*Task item*
In the data that follows, count the lines in which the word "Union" occurs, and report that figure alone.
[Records]
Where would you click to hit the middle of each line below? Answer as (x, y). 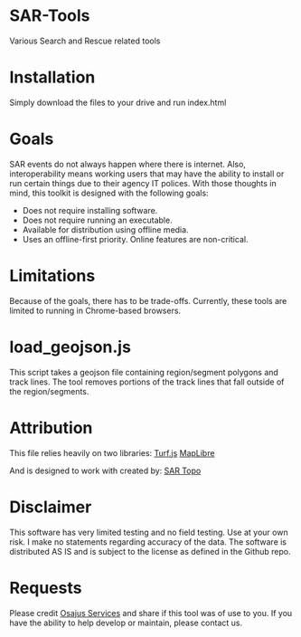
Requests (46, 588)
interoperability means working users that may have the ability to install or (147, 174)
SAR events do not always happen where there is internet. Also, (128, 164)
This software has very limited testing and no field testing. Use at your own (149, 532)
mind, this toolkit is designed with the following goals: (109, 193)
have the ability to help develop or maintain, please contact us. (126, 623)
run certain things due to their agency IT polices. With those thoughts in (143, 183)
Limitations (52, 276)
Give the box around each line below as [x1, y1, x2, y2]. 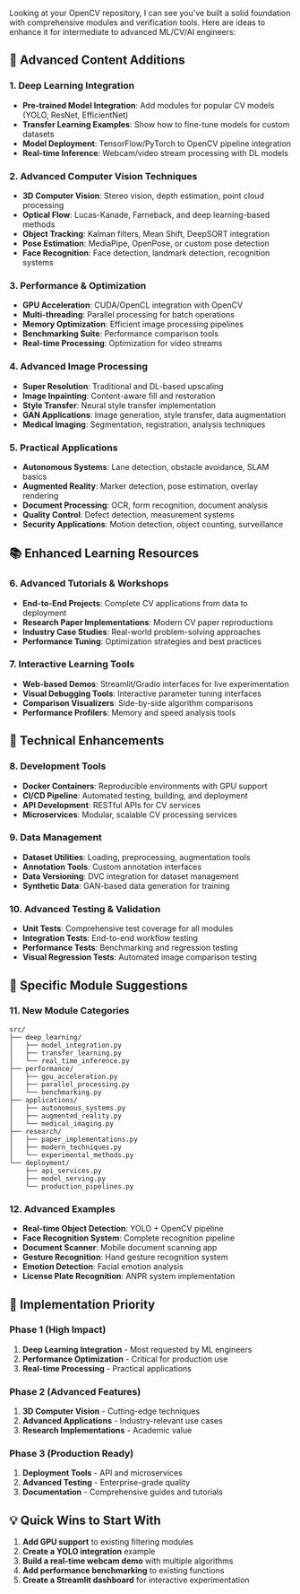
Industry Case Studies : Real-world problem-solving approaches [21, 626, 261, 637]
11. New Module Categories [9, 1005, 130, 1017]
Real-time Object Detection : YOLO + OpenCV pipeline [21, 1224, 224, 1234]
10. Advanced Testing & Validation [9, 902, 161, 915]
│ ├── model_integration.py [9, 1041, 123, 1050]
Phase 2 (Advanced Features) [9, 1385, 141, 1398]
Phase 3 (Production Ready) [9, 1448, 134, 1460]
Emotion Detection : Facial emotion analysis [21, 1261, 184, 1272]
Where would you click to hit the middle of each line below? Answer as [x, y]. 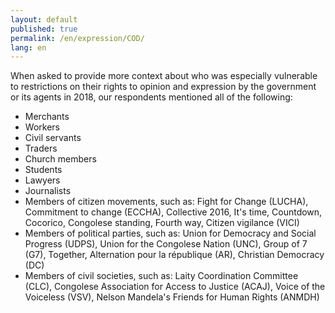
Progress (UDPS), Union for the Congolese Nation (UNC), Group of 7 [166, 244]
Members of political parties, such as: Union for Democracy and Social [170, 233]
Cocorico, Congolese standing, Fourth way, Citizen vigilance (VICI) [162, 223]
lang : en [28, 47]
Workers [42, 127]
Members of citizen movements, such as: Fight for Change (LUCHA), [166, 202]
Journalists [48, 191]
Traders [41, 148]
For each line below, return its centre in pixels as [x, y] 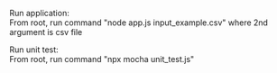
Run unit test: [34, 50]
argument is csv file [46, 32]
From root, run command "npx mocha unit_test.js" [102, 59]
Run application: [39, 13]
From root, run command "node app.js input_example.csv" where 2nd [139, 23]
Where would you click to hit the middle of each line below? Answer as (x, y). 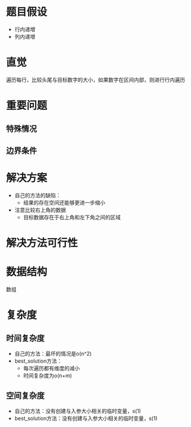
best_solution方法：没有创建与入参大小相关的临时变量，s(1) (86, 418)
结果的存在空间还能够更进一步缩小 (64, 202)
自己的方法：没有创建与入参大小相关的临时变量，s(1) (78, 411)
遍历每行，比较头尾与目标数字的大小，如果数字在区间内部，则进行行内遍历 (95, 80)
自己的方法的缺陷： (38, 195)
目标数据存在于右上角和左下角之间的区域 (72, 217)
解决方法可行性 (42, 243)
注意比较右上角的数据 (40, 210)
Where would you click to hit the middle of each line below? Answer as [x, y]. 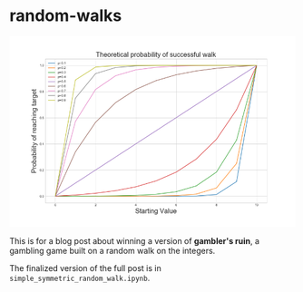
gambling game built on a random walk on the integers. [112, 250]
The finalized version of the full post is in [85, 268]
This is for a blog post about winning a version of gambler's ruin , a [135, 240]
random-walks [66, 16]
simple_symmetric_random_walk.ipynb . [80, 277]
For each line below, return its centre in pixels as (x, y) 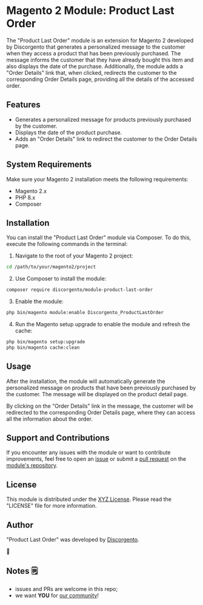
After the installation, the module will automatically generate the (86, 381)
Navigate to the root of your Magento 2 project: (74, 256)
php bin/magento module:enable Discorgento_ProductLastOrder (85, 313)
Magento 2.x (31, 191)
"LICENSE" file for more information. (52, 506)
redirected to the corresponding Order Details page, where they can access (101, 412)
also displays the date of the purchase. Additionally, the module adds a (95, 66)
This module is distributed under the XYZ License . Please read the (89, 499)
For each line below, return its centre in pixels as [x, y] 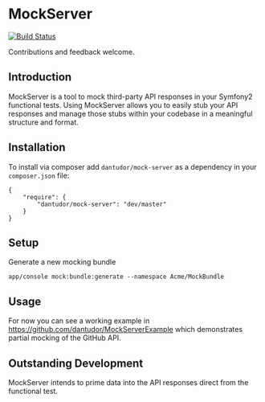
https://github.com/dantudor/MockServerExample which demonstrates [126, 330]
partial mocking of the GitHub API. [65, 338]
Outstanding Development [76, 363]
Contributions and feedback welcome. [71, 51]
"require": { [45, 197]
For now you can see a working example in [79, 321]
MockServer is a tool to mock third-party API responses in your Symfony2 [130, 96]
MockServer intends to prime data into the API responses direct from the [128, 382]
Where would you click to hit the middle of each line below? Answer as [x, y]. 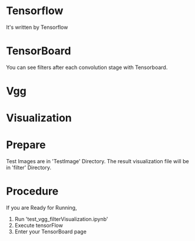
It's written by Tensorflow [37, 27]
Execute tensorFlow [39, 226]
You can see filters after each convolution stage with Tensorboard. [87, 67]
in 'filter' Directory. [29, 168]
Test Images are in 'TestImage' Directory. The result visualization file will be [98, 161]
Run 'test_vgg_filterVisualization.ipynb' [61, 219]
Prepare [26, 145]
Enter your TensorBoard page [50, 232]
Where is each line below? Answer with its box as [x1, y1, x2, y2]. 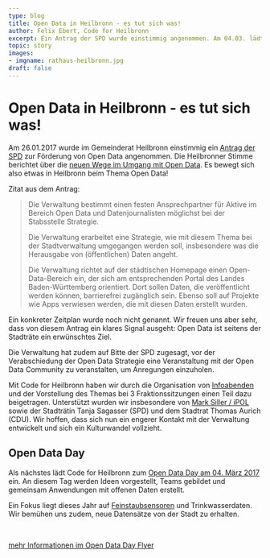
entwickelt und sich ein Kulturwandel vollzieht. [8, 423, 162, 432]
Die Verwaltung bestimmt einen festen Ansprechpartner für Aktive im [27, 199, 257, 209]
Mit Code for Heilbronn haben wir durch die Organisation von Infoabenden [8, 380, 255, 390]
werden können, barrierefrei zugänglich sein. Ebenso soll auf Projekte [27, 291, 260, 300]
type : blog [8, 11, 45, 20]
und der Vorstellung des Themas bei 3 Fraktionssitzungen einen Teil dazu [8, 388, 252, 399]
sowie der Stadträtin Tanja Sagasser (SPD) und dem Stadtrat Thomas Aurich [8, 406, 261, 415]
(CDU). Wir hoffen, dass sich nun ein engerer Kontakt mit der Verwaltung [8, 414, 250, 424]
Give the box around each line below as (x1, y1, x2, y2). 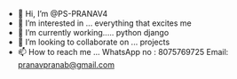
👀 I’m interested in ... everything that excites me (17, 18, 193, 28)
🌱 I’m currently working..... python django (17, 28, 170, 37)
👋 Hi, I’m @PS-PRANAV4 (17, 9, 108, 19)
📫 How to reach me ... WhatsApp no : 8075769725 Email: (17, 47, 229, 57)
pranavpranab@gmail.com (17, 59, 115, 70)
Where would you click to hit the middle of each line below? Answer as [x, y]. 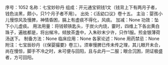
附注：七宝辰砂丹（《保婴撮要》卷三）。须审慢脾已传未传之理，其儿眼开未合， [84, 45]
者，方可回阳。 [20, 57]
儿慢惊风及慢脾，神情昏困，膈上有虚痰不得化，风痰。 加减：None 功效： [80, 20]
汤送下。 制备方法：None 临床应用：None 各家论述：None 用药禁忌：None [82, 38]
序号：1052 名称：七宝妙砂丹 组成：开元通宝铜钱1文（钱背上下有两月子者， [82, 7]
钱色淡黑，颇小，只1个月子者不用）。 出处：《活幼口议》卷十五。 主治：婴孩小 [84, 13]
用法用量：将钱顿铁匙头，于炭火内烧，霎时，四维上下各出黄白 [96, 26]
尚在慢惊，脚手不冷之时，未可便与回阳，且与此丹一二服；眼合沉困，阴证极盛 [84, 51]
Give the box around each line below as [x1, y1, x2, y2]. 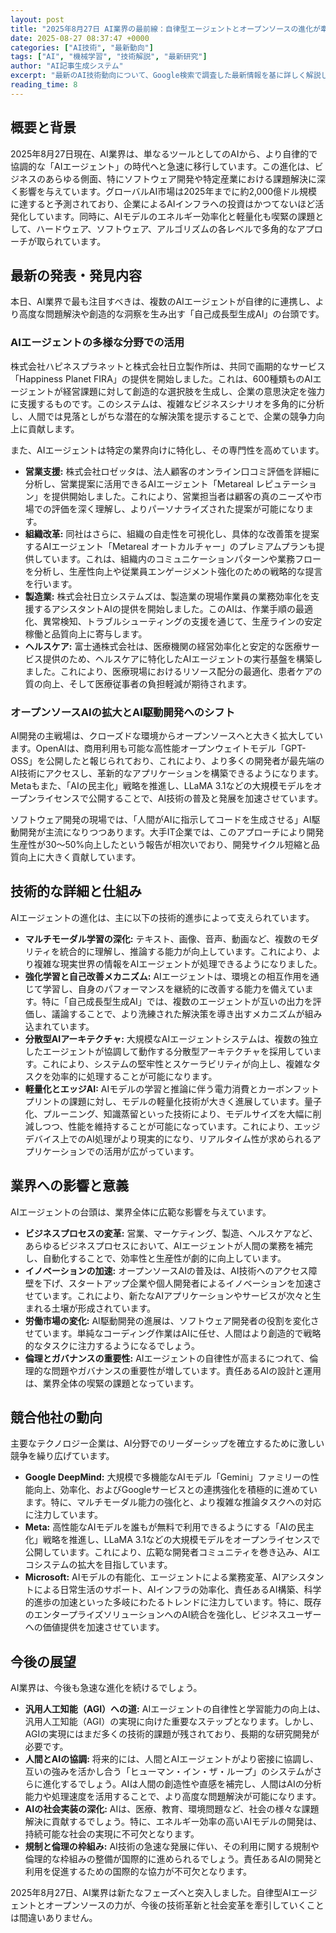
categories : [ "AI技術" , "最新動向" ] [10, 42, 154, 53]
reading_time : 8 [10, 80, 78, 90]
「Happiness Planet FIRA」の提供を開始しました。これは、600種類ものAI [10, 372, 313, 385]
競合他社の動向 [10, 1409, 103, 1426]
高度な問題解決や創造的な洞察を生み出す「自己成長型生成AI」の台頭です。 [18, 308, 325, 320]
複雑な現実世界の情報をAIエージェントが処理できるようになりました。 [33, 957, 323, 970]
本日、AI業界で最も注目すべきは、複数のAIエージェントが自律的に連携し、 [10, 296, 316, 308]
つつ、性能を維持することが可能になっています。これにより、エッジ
[/Records]
*Result*
2